Sunkyong Cycle Mower - bicycles - by owner - bike sale
					

1985 Sunkyong Cycle Mower. Very rare collectors item. Only 50 ever produced. Everything on the...



					providence.craigslist.org
				



*Sunkyong Cycle Mower - $1000*
1985 Sunkyong Cycle Mower. Very rare collectors item. Only 50 ever produced. Everything on the bike is in perfect working order including the mower. The blade is sharp will cut grass. Serious inquires only. If add is still up item is still available.
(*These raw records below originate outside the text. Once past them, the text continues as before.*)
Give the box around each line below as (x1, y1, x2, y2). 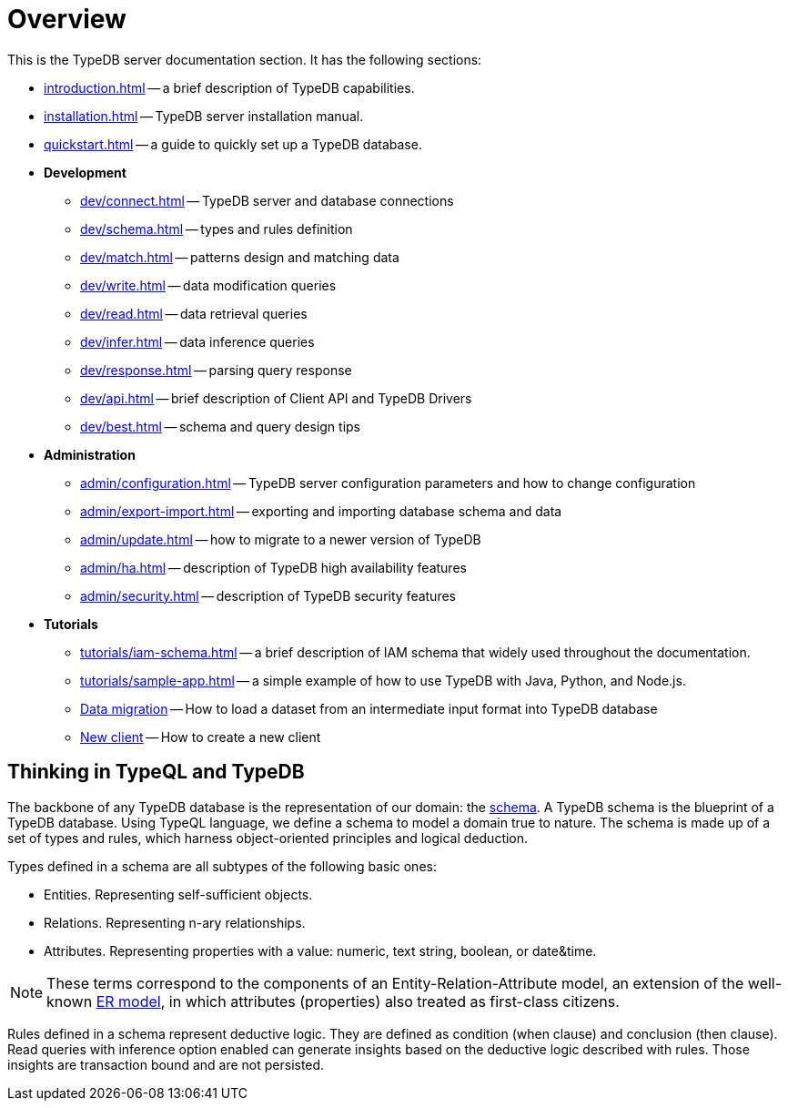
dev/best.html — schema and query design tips (80, 418, 361, 434)
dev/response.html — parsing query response (80, 361, 352, 378)
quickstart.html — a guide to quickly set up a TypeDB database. (44, 136, 422, 152)
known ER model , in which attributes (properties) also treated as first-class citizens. (46, 991, 620, 1011)
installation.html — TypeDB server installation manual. (44, 107, 364, 124)
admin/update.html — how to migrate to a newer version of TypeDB (80, 531, 481, 547)
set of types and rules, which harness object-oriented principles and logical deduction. (7, 829, 529, 846)
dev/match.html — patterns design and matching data (80, 249, 399, 265)
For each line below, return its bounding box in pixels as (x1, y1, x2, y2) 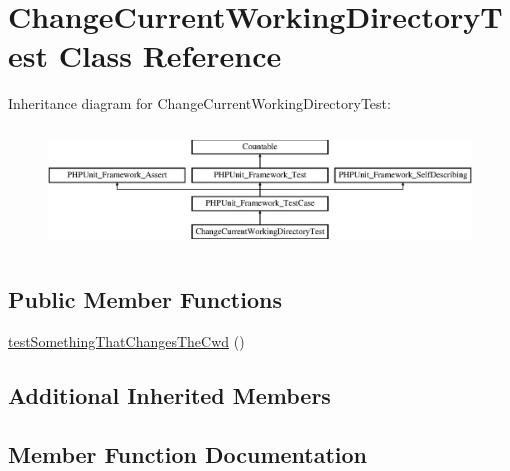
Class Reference (58, 35, 282, 76)
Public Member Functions (8, 284, 282, 315)
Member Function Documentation (8, 438, 368, 469)
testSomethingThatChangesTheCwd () (8, 330, 245, 351)
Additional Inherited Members (8, 379, 331, 410)
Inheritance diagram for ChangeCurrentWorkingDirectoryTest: (8, 93, 391, 114)
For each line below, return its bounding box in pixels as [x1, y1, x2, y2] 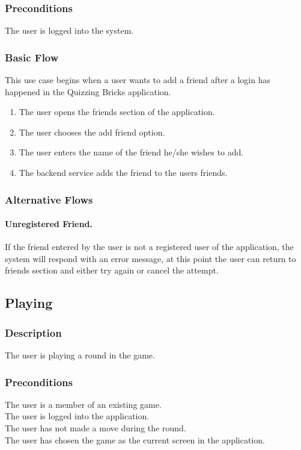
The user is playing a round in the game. [5, 349, 155, 361]
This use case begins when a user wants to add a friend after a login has [5, 73, 271, 86]
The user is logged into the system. [5, 24, 134, 37]
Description [5, 325, 62, 340]
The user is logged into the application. [5, 410, 150, 422]
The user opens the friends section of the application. [19, 105, 215, 118]
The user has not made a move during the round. [5, 422, 186, 434]
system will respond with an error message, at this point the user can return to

Call or text anytime.


----------



## 49autocycledeluxe (Jan 30, 2020)

if I had a small lawn i'd give 50 bucks for that bike... maybe a hundred if it worked real well.


----------



## bikesnbuses (Jan 30, 2020)

@fordmike65 ...How about now??


----------



## bricycle (Jan 30, 2020)

that would kill my neighbors if they saw me using that.... from laughing too hard.


----------



## catfish (Jan 30, 2020)

Cool!


----------



## Frank and Pam Skid Kings (Jan 30, 2020)

Replace the blade with brushes and could be lead bike on a ride, clearing the way !


----------



## BFGforme (Jan 30, 2020)

That is pretty rad! Put a wizzer motor on it....


----------